A verbatim copy is needed of the lines below from the one containing "-l, --list List of connected nodes (95, 201)" up to and including the one containing "int Dimensions (38, 40)", excluding pictures.

+++

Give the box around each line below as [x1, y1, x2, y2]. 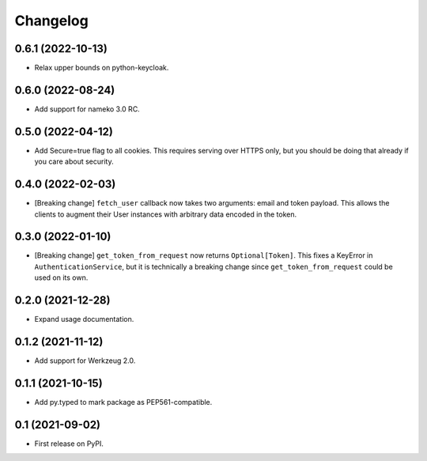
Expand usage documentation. [34, 315, 134, 324]
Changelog [14, 12, 89, 29]
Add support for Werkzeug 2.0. [34, 356, 136, 365]
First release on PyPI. [34, 439, 104, 448]
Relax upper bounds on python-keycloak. [34, 63, 169, 73]
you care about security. [34, 157, 114, 166]
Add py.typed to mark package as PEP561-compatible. [34, 397, 213, 406]
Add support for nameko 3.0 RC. [34, 104, 140, 114]
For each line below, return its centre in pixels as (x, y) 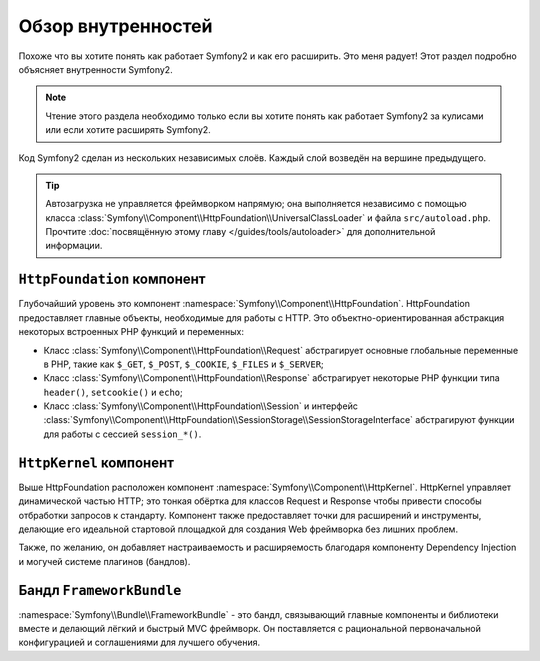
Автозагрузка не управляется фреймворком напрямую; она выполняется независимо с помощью (256, 204)
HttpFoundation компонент (112, 279)
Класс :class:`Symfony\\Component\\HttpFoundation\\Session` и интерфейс (201, 406)
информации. (74, 246)
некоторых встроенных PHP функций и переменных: (131, 332)
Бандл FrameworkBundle (100, 590)
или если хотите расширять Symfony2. (128, 130)
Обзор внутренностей (115, 26)
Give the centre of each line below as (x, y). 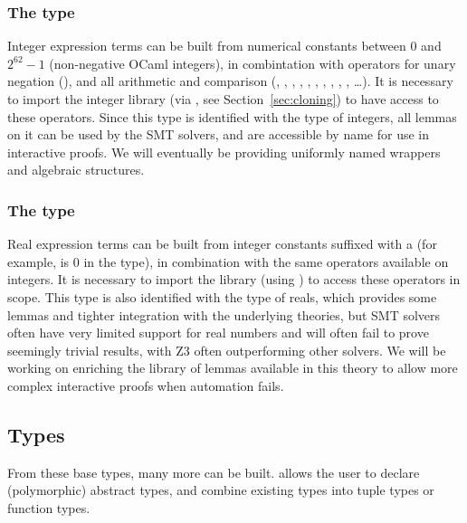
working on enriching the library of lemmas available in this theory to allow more (233, 368)
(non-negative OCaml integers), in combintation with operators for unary (253, 63)
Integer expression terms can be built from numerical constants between (207, 46)
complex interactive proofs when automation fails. (146, 385)
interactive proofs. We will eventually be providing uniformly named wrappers (224, 152)
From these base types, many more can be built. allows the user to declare (214, 472)
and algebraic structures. (76, 170)
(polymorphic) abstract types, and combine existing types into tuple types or (221, 490)
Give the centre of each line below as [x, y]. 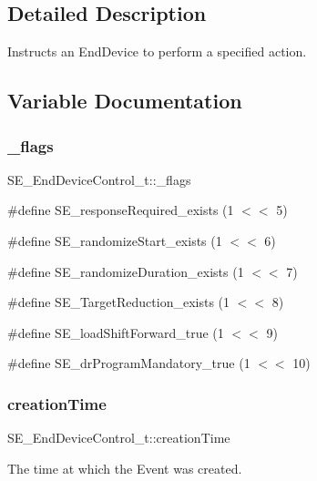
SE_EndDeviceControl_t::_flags [99, 179]
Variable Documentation [125, 101]
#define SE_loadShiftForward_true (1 [116, 332]
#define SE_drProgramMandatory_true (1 [129, 363]
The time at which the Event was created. [125, 468]
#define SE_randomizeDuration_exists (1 [126, 271]
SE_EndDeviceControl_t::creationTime [119, 438]
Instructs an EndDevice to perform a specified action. [157, 51]
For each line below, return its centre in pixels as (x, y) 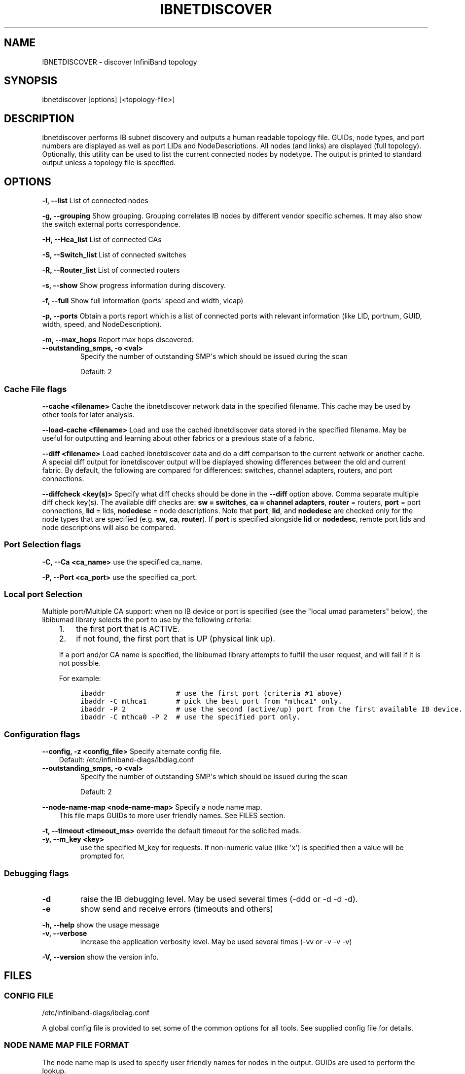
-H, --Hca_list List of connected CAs (102, 240)
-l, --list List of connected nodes (95, 201)
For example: (80, 679)
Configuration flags (42, 734)
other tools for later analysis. (88, 414)
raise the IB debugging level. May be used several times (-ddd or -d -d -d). (219, 899)
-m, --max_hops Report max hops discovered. (118, 340)
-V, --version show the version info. (100, 957)
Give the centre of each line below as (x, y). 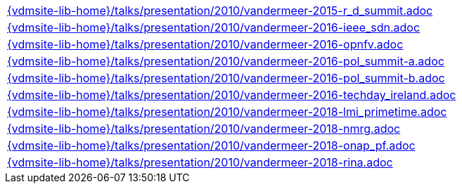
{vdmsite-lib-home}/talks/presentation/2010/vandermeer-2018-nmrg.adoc (204, 129)
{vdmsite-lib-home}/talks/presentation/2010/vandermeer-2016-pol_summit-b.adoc (226, 78)
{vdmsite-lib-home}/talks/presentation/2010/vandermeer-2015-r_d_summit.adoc (220, 11)
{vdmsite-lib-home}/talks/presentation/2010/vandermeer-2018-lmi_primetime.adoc (227, 112)
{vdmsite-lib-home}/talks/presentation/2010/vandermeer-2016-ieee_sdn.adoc (214, 27)
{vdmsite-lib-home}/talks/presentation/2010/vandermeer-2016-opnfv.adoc (205, 44)
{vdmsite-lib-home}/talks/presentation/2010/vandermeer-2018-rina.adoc (200, 162)
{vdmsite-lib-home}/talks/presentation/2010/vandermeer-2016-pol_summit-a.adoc (226, 61)
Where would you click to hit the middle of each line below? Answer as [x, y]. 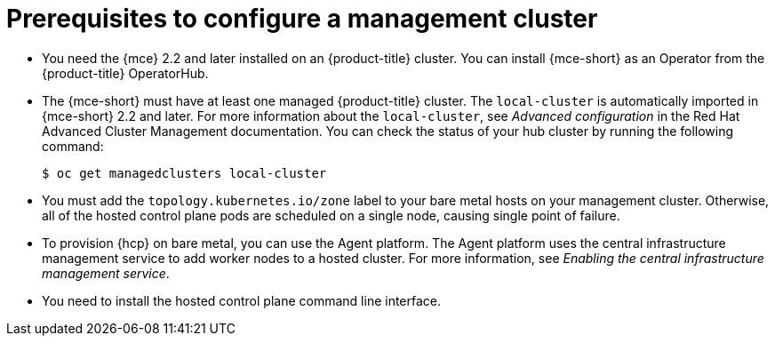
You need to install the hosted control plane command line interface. [242, 300]
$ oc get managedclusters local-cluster [184, 173]
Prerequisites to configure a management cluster [302, 19]
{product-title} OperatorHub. [125, 73]
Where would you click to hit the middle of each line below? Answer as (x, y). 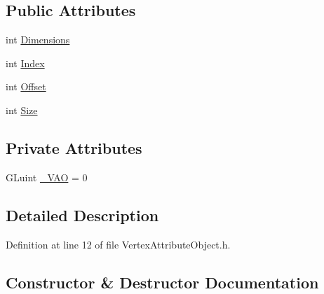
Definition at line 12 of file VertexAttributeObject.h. (118, 244)
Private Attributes (74, 147)
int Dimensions (38, 40)
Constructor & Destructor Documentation (162, 282)
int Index (25, 63)
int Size (22, 110)
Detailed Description (82, 215)
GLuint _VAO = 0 (47, 177)
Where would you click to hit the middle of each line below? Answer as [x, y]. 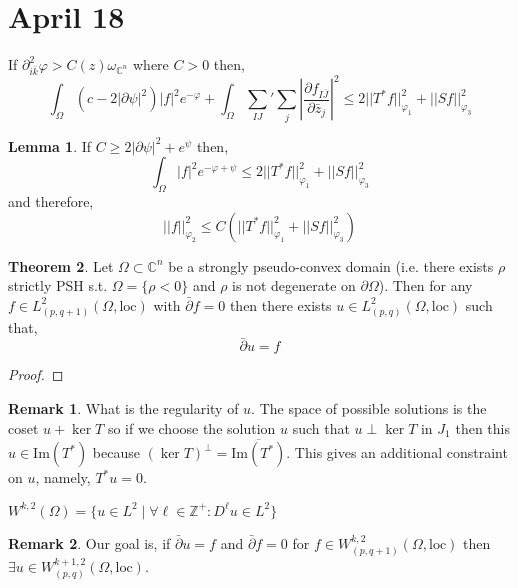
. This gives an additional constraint [397, 452]
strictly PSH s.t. [58, 285]
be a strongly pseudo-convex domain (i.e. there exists [331, 265]
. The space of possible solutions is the [369, 408]
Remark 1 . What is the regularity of [123, 408]
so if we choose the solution [191, 427]
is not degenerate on [294, 285]
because [116, 452]
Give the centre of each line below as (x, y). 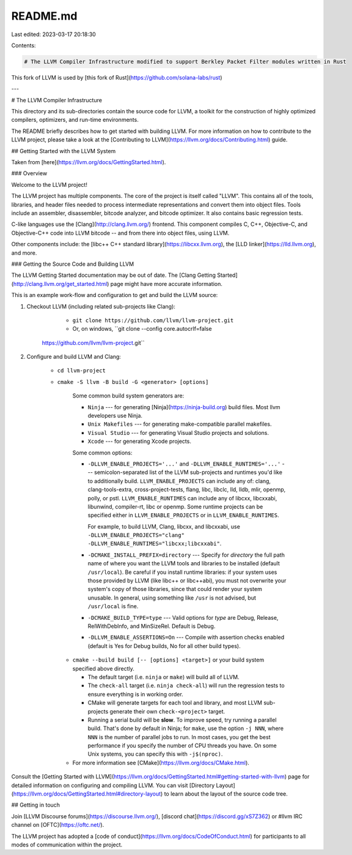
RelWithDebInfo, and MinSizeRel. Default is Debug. (152, 626)
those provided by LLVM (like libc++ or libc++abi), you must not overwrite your (187, 581)
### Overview (29, 173)
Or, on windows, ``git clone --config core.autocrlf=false (142, 329)
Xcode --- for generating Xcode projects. (140, 442)
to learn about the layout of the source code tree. (226, 794)
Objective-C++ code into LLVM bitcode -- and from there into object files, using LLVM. (120, 233)
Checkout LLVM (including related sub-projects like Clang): (101, 306)
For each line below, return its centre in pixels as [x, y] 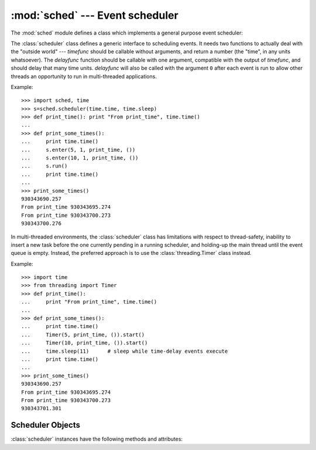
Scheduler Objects [45, 425]
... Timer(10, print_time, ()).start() [85, 343]
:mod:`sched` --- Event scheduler [95, 15]
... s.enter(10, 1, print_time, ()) [80, 158]
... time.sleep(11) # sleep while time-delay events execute [125, 351]
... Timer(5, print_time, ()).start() [83, 335]
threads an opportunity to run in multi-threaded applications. [84, 76]
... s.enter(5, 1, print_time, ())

+++

- [Answer box]:
-l, --list List of connected nodes (95, 201)
For example: (80, 679)
Configuration flags (42, 734)
other tools for later analysis. (88, 414)
raise the IB debugging level. May be used several times (-ddd or -d -d -d). (219, 899)
-m, --max_hops Report max hops discovered. (118, 340)
-V, --version show the version info. (100, 957)
Give the centre of each line below as (x, y). 
{vdmsite-lib-home}/talks/presentation/2010/vandermeer-2018-nmrg.adoc (204, 129)
{vdmsite-lib-home}/talks/presentation/2010/vandermeer-2016-pol_summit-b.adoc (226, 78)
{vdmsite-lib-home}/talks/presentation/2010/vandermeer-2015-r_d_summit.adoc (220, 11)
{vdmsite-lib-home}/talks/presentation/2010/vandermeer-2018-lmi_primetime.adoc (227, 112)
{vdmsite-lib-home}/talks/presentation/2010/vandermeer-2016-ieee_sdn.adoc (214, 27)
{vdmsite-lib-home}/talks/presentation/2010/vandermeer-2016-opnfv.adoc (205, 44)
{vdmsite-lib-home}/talks/presentation/2010/vandermeer-2018-rina.adoc (200, 162)
{vdmsite-lib-home}/talks/presentation/2010/vandermeer-2016-pol_summit-a.adoc (226, 61)
Where would you click to hit the middle of each line below? Answer as [x, y]. 
You need to install the hosted control plane command line interface. [242, 300]
$ oc get managedclusters local-cluster [184, 173]
Prerequisites to configure a management cluster [302, 19]
{product-title} OperatorHub. [125, 73]
Where would you click to hit the middle of each line below? Answer as (x, y). 
Definition at line 12 of file VertexAttributeObject.h. (118, 244)
Private Attributes (74, 147)
int Dimensions (38, 40)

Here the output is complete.